Dataset records Start Marker

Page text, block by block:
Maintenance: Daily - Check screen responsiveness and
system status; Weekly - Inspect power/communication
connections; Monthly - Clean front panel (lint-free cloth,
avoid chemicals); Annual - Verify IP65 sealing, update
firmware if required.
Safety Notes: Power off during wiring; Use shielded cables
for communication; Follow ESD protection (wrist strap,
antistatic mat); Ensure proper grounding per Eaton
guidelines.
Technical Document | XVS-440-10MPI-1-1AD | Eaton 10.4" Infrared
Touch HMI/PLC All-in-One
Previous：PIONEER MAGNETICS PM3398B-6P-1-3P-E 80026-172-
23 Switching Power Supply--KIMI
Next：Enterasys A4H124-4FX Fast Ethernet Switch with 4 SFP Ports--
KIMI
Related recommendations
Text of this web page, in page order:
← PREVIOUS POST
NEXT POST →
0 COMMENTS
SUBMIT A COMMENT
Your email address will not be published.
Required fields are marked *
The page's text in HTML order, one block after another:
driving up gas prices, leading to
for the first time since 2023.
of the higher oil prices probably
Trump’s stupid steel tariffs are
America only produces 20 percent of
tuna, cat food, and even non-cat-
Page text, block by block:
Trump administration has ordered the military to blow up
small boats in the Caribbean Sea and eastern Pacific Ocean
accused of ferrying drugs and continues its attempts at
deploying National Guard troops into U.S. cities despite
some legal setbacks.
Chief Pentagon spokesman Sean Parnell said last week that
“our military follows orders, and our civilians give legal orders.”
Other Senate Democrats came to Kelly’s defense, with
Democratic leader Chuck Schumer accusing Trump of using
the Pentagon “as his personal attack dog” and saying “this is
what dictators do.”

Dataset records End Marker

■ Activity: The expected answer is an exact copy of the lines above, beginning at the line with "Related recommendations" and ending at the line with "for the first time since 2023.", with both ends in.

■ Your response:
Related recommendations
Text of this web page, in page order:
← PREVIOUS POST
NEXT POST →
0 COMMENTS
SUBMIT A COMMENT
Your email address will not be published.
Required fields are marked *
The page's text in HTML order, one block after another:
driving up gas prices, leading to
for the first time since 2023.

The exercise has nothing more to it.